Fisch und Ouzo
Jetzt weiß ich‘s. Tunfisch! Es war eine Dose Tunfisch. Jetzt dient sie als Aschenbecher. Ich habe es an dem scheußlichen Geruch erkannt. Jedes Mal wenn ich die Zigarette ausdrücke, zieht mir der Gestank in die Nase. Ich frage mich, ob es mich glücklicher machen würde, den Aschenbecher zu suchen und die Konserve zu entsorgen. Aber eigentlich stört sie mich nicht. Es gibt der kleinen Wohnung etwas von dem Flair eines Hafens am Mittelmeer. Irgendwo in Griechenland. Ein kleiner Hafen an dem nur Fischerboote anlegen.
In diesem Hafen gibt es weit mehr Boote als Fischer. Denn wenn eines fahruntüchtig wird, dann verschrottet es keiner. Doch sie sinken einfach nicht. Teile davon ja. Aber das Holzgerüst wird immer oben schwimmen.
Ich saß an dem besagten Hafen. Lange Zeit. Ich genoss den Ouzo. Ob nun Tage oder Wochen spielt eigentlich gar keine Rolle. Einfach nur den Gedanken zu Ende bringen. Doch er war nicht greifbar. Mein Kopf glühte doch fand ich nicht die Schranken, welche zu lösen die Flut herbeigebracht hätten.
„Am Mittelmeer gibt es keine Gezeiten“. Das hatte mir einer der alten Griechen verraten. Ich spreche zwar kein Griechisch, wusste aber mit Sicherheit, dass er mir das sagte. Er lächelte und ich machte sein Glas wieder voll. „Yamaz!“
Hätte ich nur damals Griechisch gekonnt, dann hätte ich ihm beigebracht, dass er sich täuscht. Auch wenn es nur ein wenig ist, so bemerkt man doch recht schnell die Gezeitenunterschiede. Aber weshalb seine Illusion zerstören? Sein zahnloses Lächeln sieht so glücklich aus. In der wirren Welt die er sich schuf. Und bald wird er dahinziehen. Nach oben – oder nach unten. Oder woran auch immer er glaubt. Ich wusste ja noch nicht einmal was für eine Religion dort vorherrscht. Zumindest scheint er keine Angst zu haben.

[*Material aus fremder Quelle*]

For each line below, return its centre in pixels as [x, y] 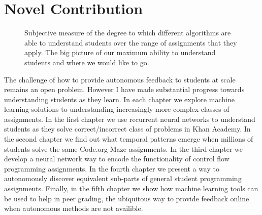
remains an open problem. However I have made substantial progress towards [124, 89]
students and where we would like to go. [87, 62]
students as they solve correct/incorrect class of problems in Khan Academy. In [127, 129]
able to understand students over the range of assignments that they [131, 42]
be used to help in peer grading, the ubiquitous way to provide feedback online [127, 198]
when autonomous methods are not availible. [74, 208]
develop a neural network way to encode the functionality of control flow [117, 159]
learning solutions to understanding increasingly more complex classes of [117, 109]
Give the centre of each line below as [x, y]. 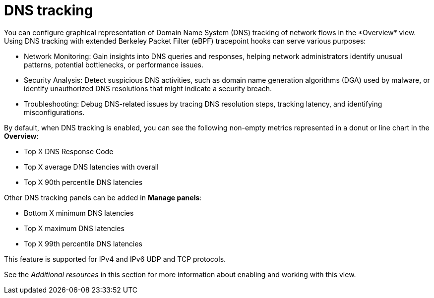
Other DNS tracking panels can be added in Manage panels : [103, 197]
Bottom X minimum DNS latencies [79, 213]
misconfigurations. [54, 112]
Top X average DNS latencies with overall [91, 167]
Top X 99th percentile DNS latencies [83, 243]
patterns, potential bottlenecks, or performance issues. [114, 64]
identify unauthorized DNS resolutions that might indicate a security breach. [148, 88]
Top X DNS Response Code [69, 151]
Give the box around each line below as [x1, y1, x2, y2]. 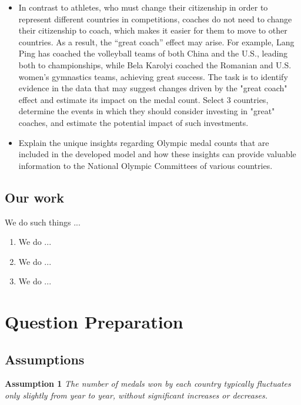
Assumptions [5, 350, 85, 368]
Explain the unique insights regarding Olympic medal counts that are [18, 136, 269, 148]
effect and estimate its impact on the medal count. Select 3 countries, [18, 93, 269, 105]
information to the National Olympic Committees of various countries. [18, 159, 273, 171]
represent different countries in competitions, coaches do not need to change [18, 12, 292, 25]
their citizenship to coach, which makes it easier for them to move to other [18, 24, 287, 36]
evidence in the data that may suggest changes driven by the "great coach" [18, 82, 287, 94]
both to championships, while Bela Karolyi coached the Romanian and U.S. [18, 58, 292, 71]
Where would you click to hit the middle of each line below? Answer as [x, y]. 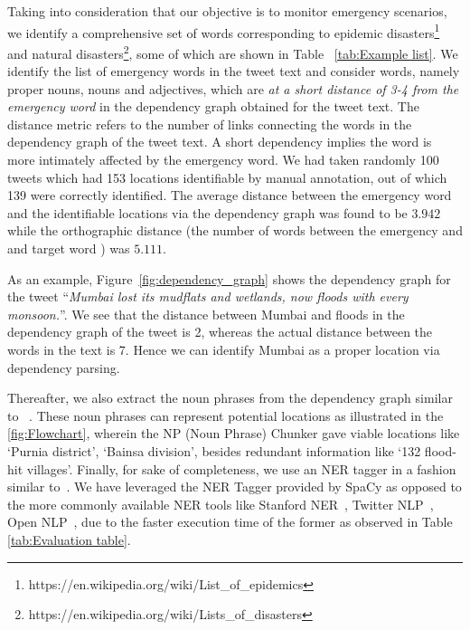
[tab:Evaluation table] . [69, 539]
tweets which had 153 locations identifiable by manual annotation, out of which [227, 177]
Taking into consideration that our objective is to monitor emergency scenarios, [227, 11]
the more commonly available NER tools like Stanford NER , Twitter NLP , [221, 504]
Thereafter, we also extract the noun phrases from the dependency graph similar [230, 398]
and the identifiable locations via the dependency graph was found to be [207, 212]
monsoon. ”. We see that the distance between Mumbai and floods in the [206, 314]
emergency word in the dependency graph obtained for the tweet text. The [213, 106]
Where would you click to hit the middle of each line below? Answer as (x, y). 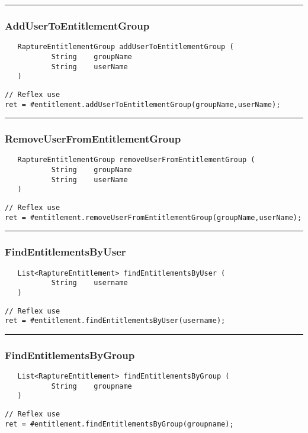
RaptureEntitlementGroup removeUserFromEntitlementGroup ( (136, 160)
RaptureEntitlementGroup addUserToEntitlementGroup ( (126, 47)
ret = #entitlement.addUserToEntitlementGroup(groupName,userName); (143, 104)
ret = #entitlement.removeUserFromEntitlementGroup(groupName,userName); (153, 217)
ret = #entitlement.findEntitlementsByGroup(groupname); (119, 424)
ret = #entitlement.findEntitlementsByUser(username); (115, 321)
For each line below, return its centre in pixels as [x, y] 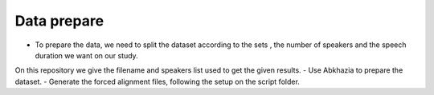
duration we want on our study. [86, 55]
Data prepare [59, 21]
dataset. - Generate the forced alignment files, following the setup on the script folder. [158, 81]
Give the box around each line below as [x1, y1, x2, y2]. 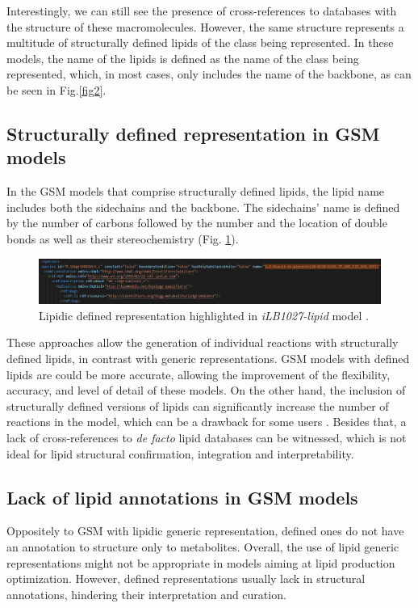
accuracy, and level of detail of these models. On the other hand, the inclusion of [6, 382, 406, 399]
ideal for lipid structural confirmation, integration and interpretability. [6, 445, 354, 462]
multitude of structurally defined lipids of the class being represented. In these [6, 34, 394, 51]
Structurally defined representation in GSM [6, 120, 380, 146]
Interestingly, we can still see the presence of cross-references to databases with [6, 2, 397, 19]
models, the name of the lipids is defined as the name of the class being [6, 49, 359, 66]
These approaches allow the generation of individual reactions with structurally [6, 334, 399, 351]
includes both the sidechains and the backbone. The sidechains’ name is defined [6, 198, 400, 215]
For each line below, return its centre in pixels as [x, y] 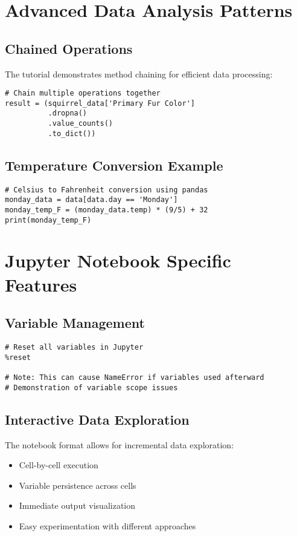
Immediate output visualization [77, 505]
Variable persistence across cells [78, 485]
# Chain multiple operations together [83, 93]
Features [41, 284]
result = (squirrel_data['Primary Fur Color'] [100, 103]
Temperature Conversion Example [114, 165]
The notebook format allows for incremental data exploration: [120, 444]
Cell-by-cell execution [59, 465]
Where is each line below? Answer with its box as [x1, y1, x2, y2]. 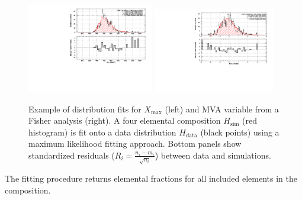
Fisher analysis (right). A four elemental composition [28, 114, 221, 127]
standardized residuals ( [28, 149, 115, 161]
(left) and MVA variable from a [165, 102, 279, 115]
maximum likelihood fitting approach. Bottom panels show [28, 137, 242, 150]
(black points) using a [200, 125, 279, 138]
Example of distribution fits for [28, 102, 142, 115]
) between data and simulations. [155, 149, 271, 161]
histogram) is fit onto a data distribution [28, 125, 176, 138]

Ich war dann eine geraume Zeit später – ob nun Tage oder Wochen weiß ich nicht mehr zu genau – bei seiner Beerdigung. Noch immer das gleiche Lächeln. Nur waren seine Augen geschlossen. Was aber auch keine große Rolle spielte. Denn tief waren die Augen sicherlich noch nie - er mit seinem kleinen Mikrokosmos. Am Ende war ohnehin nur noch milchiger Belag zu sehen. Ob nun von der Meeresluft oder vom Ouzo.
Aber er war sicherlich glücklich. Doch ob das etwa das Ziel sein soll? Glücklich zu sein? Sich keine Gedanken machen und zu leben? Dumm und ohne jedes Quäntchen Weltwissen zu sterben? Wenn er das so wollte… Vielleicht genoss er auch einfach nicht das gleiche Privileg wie unser einer – Grenzen zu sprengen.

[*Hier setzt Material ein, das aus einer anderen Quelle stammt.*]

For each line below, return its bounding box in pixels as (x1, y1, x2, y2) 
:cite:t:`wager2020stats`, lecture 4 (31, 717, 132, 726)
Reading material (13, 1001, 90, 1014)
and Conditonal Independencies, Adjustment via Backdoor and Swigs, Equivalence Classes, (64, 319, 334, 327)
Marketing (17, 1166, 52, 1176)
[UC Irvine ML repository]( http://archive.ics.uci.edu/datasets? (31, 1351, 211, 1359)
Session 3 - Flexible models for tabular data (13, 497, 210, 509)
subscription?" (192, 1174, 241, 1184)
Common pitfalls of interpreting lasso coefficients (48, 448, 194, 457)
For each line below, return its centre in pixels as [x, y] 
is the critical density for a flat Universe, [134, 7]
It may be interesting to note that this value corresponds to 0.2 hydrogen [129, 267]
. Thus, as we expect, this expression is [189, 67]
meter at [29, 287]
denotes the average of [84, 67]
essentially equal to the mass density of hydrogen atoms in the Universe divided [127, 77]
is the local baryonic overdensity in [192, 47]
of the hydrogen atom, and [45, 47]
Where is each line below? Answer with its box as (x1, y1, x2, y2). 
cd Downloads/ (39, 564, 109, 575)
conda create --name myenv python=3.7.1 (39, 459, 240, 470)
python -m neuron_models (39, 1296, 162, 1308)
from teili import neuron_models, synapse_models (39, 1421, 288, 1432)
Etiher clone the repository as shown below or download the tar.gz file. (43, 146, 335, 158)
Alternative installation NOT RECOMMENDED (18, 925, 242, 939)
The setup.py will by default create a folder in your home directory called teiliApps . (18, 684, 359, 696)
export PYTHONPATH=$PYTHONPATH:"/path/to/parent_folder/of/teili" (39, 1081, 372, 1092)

Viel mehr als das Gerippe seines Bootes ist nicht geblieben von ihm. Ob er jemals einen Tunfisch gefangen hatte? – Ich bezweifle es. Ich kann mir nicht vorstellen, dass es dort überhaupt welche gibt. In der Küstennähe mein ich. Die Nähe, welche sein Boot noch schaffte.
Ich drücke die Zigarette aus und genieße den Geruch.
Morgen werde ich mir einen neuen Aschenbecher suchen.